A central challenge in formulating new utility functions for stochastic consumption problems is addressing the issue of time-inconsistency, which can lead to non-robust reinforcement learning approximations of the optimal policy. Time-consistency has emerged as a central theory in monetary risk measure theory.
Researchers from the Illinois Institute of Technology and EDHEC-Risk Institute present a class of least squares reinforcement learning algorithms for optimal consumption under elasticity of intertemporal substitution and risk aversion preferences. The classical setting of Epstein-Zin utility preferences is cast into a dynamic utility functional framework and shown to exhibit time consistency.

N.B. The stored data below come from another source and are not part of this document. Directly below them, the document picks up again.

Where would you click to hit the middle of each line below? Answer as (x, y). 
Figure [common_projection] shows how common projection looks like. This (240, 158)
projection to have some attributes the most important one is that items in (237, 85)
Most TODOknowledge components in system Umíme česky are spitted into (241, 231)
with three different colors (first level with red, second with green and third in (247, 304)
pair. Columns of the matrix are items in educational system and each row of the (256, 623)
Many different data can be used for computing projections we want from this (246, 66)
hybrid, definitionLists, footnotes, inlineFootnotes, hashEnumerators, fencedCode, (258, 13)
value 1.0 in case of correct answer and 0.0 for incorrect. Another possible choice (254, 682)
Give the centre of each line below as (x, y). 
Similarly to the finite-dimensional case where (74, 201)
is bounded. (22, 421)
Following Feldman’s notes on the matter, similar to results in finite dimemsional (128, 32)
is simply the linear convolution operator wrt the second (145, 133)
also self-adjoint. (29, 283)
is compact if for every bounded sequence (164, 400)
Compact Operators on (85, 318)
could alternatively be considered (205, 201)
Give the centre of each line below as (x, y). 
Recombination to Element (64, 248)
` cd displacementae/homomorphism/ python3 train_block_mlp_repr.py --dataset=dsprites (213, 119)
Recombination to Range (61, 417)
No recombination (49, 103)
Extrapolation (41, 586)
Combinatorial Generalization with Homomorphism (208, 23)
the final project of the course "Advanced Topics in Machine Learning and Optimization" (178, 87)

As a dynamic utility function, they find the robust approximation of the optimal consumption problem as a discrete time Markov Decision Process. They present a least-squares Q-Learning algorithm suitable for non-linear monotone certainty equivalents and benchmark its policy estimation convergence properties on an optimal wealth consumption problem against Least Squares Monte-Carlo and binomial tree methods. Finally, researchers demonstrate their least-squares Q-learning algorithm on an optimal consumption problem applied to SPDR S&P 500 ETF Trust (SPY) data.

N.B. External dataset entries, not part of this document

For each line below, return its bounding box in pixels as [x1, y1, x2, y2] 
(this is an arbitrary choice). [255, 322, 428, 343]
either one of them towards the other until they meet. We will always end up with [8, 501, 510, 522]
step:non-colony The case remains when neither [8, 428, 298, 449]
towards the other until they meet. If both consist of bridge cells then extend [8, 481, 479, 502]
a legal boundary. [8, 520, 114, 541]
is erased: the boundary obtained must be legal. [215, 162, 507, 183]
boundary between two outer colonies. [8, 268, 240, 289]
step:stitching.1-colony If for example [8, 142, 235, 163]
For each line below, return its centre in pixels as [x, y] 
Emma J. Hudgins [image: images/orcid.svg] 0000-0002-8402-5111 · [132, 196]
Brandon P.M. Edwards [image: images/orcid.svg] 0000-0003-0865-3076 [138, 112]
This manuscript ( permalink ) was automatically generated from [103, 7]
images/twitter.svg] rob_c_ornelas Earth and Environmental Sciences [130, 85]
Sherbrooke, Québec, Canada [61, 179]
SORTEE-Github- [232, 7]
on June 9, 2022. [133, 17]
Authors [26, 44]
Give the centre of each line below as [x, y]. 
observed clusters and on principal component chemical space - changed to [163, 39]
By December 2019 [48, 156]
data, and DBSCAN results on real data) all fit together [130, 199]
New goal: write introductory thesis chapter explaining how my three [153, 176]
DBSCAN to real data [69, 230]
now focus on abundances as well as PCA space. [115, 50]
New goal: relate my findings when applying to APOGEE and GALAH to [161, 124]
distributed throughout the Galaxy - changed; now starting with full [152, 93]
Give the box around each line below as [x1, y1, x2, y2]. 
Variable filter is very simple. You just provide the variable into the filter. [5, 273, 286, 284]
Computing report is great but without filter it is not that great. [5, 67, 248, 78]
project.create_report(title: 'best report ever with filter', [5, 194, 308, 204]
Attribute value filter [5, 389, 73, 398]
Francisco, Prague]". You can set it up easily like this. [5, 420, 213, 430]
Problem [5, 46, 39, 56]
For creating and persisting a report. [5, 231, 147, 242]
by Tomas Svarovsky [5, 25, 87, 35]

The least-squares Q-learning algorithm is sufficiently general to approximate a wide class of optimal consumption problems. When combined with other control variables, the approach is expected to be relevant to a broad class of wealth management problems where having a model-free approach combined with the ability to express a client’s intertemporal elasticity of substitution is important. For example, robo-advisor applications which can subsequently customize solutions and financial products in anticipation of different interest rate regimes and stock market environments.